■ Exercise requirements
Reproduce all the entries precisely.

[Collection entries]
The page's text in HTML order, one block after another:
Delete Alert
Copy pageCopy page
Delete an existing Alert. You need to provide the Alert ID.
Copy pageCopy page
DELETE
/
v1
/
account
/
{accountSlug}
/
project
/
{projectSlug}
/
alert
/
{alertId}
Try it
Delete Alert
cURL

■ Answer for the task
The page's text in HTML order, one block after another:
Delete Alert
Copy pageCopy page
Delete an existing Alert. You need to provide the Alert ID.
Copy pageCopy page
DELETE
/
v1
/
account
/
{accountSlug}
/
project
/
{projectSlug}
/
alert
/
{alertId}
Try it
Delete Alert
cURL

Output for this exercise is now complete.